Your response to the data below should hold nothing except the lines from the one containing "In container you" down to the one containing "OPENAI_API_KEY = your_api_key_here (82, 599)", reproduced exactly and without pictures.

-------------------------

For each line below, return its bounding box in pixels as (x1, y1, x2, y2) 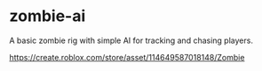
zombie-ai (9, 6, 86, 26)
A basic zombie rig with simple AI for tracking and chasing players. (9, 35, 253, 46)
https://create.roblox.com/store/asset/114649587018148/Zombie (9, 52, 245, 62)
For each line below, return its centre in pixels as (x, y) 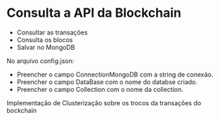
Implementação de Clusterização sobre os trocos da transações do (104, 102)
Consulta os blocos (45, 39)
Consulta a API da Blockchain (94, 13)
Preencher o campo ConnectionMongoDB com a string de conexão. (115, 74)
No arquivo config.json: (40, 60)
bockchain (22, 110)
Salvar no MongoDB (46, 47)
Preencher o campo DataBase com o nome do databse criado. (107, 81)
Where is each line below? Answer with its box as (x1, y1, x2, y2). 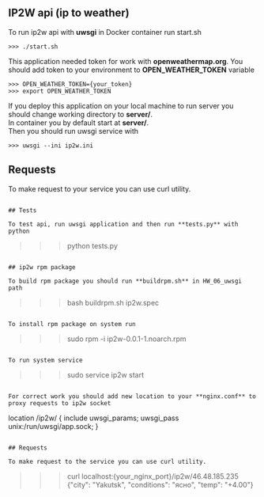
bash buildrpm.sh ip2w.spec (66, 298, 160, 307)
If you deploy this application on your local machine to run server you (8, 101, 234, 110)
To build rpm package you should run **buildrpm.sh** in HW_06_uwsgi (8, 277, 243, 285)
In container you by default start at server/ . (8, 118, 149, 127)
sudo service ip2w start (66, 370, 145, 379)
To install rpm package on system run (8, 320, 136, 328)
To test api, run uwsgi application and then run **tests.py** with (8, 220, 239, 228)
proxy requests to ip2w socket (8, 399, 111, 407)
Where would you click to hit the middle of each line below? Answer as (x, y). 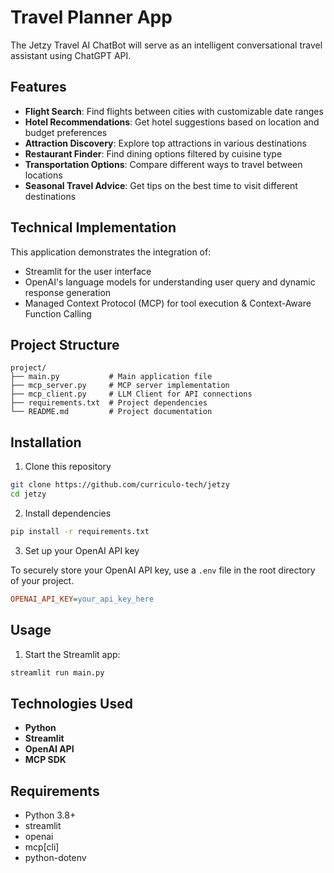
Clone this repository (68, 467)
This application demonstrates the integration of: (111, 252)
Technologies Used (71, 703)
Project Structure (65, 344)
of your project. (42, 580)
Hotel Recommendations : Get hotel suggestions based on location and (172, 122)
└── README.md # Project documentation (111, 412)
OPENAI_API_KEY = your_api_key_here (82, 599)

-------------------------

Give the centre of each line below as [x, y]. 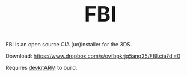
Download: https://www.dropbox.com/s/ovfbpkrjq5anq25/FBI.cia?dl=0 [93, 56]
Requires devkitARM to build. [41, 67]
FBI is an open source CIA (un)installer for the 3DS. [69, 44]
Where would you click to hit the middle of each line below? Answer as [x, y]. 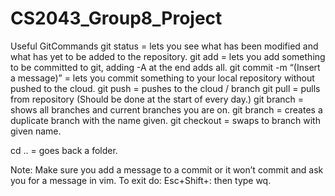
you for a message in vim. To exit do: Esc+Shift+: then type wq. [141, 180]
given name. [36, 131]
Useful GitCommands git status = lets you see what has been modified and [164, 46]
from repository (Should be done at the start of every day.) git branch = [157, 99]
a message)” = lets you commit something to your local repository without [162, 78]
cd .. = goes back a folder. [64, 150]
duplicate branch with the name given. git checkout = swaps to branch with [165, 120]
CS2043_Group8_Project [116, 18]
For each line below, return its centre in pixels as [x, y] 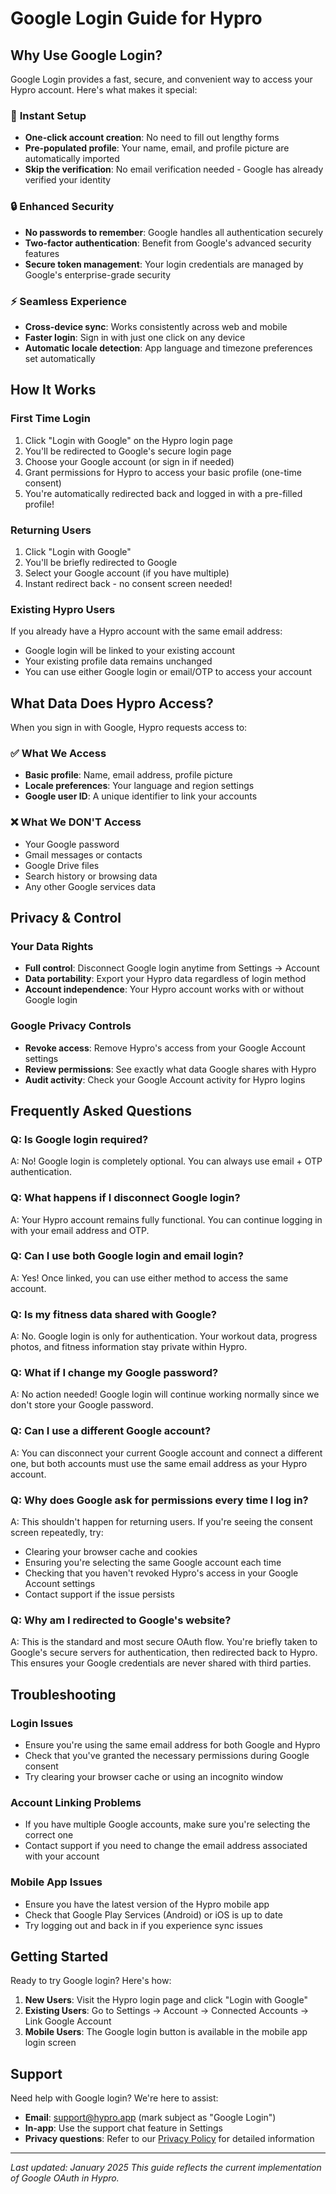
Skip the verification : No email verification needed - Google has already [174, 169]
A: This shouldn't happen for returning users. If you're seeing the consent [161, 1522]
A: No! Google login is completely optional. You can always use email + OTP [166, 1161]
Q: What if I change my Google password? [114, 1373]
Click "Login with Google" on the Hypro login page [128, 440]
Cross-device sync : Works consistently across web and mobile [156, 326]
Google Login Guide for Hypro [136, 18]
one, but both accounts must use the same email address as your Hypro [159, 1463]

-------------------------

EXERCISE OUTPUT:
In container you by default start at server/ . (8, 118, 149, 127)
sudo service ip2w start (66, 370, 145, 379)
To install rpm package on system run (8, 320, 136, 328)
To test api, run uwsgi application and then run **tests.py** with (8, 220, 239, 228)
proxy requests to ip2w socket (8, 399, 111, 407)
Where would you click to hit the middle of each line below? Answer as (x, y). 
Clone this repository (68, 467)
This application demonstrates the integration of: (111, 252)
Technologies Used (71, 703)
Project Structure (65, 344)
of your project. (42, 580)
Hotel Recommendations : Get hotel suggestions based on location and (172, 122)
└── README.md # Project documentation (111, 412)
OPENAI_API_KEY = your_api_key_here (82, 599)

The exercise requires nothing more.